“What do doin’s means?”
I look up from my email. The five-year-old, the preternaturally confident Golden Weasel, as I have taken to calling her, takes another bite of mini-wheats as she waits for my reply.
“What…wait, what?”
“What do doin’s means?” she asks again.
I don’t know how to answer this. I suspect a trap.
“What what, sweetie?”
“What do doin’s means?”
“I…I’m sorry, buddy, can you ask me that again?”
“What do doin’s means?”
“What does—“
“No. What do doin’s means?”
“No. What do doin’s means?”
“What do doin’s means.”
“No. What do doin’s means?”
“What do doin’s means?”
“No. What do doin’s means?”
I am at a loss. I haven’t been this unable to understand her in years. Fortunately, just then Top Management walks in.
“Oh, good. Can you ask that again, please?”
“Sure. What do doin’s means?”
I watch Top Management’s face as she tries to process this. It’s delightful.
“What…what does—“
“No. What do doin’s means?”
“What do doin’s mean?”
“No. What do doin’s means?”
“What does—?”
“No. What do doin’s means?”
Through all of this, the Golden Weasel is remarkably calm and unflustered by her parents’ stupiditity, not even the least bit frustrated by their inability to understand basic English.
By now, several sisters have gathered around to try to help decipher.
“What what?
“What do doin’s means?”
“Do doin’s?”
“No. What do doin’s means?”
“Okay, wait. Where did you get this question? Is it something I just said?”
“Is it…” Top Management looks at the computer, which is running through the morning’s playlist. “Oh! Is it something you heard in the music? Do-do-do?”
We look at each and shake our heads. We’ve been doing the parenting thing a long time, but this one’s new and neither of us can figure out where to go from here.
“What does doin’s mean?” Top Management tries yet again, hoping to somehow force the question into some sort of syntax.
“No. What do doin’s means?”
I start laughing and Top Management just shakes her head helplessly.
Finally, the Golden Weasel realizes she’s dealing with very unbright people and is going to simply have to take matters into her own hands.
“What…do…you…do…in…meetings?” she says slowly, eliminating all contractions from the original sentence.
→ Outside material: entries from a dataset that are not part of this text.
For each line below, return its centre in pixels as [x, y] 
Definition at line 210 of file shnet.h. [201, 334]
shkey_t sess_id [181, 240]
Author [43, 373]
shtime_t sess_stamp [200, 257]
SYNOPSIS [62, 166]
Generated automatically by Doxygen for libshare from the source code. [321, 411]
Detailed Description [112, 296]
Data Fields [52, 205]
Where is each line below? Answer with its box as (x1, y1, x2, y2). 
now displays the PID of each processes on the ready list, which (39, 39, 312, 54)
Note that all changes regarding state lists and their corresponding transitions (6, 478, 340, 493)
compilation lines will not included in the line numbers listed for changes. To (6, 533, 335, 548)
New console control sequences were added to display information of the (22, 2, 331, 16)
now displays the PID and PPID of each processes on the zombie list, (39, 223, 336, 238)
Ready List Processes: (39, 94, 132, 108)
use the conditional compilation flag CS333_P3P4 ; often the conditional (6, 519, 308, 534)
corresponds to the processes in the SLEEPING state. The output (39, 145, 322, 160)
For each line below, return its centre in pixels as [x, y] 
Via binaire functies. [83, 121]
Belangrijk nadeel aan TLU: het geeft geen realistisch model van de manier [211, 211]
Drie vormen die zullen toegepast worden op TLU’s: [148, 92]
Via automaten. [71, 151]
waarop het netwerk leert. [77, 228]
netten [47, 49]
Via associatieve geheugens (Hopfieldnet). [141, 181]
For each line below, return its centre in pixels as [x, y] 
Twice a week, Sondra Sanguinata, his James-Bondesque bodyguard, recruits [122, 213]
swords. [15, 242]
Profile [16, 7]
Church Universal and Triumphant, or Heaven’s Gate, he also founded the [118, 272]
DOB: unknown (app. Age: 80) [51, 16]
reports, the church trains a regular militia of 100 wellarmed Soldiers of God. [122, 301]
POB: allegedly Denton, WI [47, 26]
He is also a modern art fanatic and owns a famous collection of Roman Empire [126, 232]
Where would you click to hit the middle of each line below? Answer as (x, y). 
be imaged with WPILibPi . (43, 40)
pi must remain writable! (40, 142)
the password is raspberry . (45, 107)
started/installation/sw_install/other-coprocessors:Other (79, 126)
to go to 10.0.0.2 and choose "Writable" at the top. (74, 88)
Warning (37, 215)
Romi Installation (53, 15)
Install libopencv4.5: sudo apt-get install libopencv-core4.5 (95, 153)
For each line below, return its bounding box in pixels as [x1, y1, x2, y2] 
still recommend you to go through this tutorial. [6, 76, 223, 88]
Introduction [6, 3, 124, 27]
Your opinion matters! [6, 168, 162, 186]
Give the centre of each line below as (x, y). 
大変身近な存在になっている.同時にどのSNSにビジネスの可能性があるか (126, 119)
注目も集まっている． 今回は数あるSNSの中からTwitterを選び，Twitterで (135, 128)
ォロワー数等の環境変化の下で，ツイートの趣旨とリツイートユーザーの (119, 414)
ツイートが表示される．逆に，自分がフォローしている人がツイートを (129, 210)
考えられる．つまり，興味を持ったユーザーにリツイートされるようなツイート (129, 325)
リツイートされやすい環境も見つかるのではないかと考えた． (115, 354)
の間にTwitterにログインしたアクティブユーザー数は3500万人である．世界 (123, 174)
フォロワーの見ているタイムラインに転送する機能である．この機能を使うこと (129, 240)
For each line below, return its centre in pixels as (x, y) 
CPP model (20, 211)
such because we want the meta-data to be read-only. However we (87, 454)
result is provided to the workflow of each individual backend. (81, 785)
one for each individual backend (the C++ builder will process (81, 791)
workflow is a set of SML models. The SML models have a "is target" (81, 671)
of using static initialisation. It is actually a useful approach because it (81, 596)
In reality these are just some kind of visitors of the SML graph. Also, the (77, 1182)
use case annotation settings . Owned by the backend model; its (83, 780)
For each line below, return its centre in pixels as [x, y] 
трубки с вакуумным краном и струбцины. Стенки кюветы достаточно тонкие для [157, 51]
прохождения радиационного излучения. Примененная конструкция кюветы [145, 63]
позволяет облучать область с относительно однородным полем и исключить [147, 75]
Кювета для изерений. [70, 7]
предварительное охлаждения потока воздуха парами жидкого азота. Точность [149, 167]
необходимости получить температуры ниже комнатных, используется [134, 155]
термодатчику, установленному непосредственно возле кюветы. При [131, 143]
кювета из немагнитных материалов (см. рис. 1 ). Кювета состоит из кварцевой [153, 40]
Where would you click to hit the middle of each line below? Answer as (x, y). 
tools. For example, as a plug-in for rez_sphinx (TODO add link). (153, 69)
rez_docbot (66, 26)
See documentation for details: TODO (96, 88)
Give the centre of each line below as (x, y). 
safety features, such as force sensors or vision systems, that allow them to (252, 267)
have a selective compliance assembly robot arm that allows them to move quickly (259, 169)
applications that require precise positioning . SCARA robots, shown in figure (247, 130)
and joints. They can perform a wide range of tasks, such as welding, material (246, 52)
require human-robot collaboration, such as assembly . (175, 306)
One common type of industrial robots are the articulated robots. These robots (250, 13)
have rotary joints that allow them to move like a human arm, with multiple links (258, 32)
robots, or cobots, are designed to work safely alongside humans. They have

I have the sense she’s wondering if we’re really fit to be in charge of young children.
“Oh!” we all say. “What do doin’s means?”
“That’s what I said.”
I nod. What can I say? When she’s right, she’s right.
“What do you do in meetings? Uh…pretty much just waste time. And money.”
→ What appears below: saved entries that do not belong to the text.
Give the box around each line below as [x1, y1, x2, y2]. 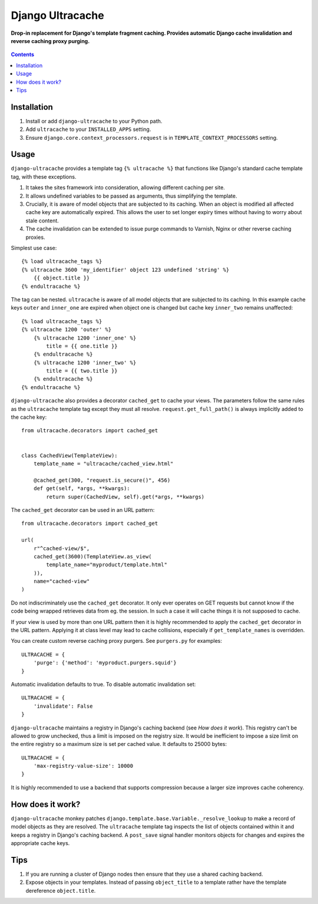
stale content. [25, 217, 59, 224]
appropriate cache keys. [11, 839, 70, 846]
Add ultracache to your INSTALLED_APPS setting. [25, 126, 151, 133]
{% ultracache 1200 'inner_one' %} [33, 334, 137, 341]
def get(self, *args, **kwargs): [33, 485, 131, 492]
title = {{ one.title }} [46, 343, 118, 349]
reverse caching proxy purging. [11, 37, 90, 44]
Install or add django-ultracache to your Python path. [25, 117, 163, 124]
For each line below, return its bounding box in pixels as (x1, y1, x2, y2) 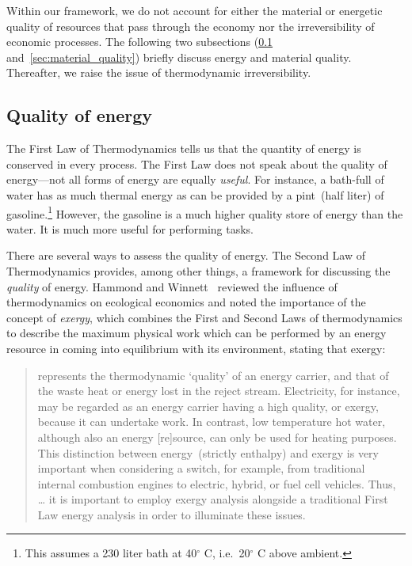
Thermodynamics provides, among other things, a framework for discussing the (6, 262, 391, 279)
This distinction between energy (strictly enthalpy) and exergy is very (37, 444, 379, 461)
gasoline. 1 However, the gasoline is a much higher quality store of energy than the (6, 203, 403, 222)
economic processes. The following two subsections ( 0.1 (6, 33, 273, 50)
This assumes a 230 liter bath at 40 (25, 545, 197, 561)
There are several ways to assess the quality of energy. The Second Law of (6, 247, 366, 264)
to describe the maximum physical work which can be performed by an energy (6, 325, 387, 341)
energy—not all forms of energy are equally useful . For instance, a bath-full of (6, 171, 384, 188)

She looks skeptical. "Then why do you go?"
“Well,” I explain. “Back when people first started having meetings, there was no email or phone. So if people wanted to get together to talk about the problem of the new sabre-tooth tigers in the neighborhood, they had to have a meeting. But now that there is email and phones, there’s really not much point in most meetings. But by now it’s just a custom. So.”
“Oh,” she says. She nods, but the look in her eye makes it clear that she’s now wondering if any adults are really fit to be in charge of young children, if they all seem to hold with such foolishness.
“Also,” I add, realizing the best part of meetings. “Sometimes there’s food.”
“Oh!” she says, her eyebrows raising. Then she narrows her eyes as she regards me, clearly wondering why I left the pertinent information for last. I suspect she's thinking about retaining a lawyer in a bid for emancipation, and wondering how much an attorney costs. And if there'll be cookies at each and every meeting.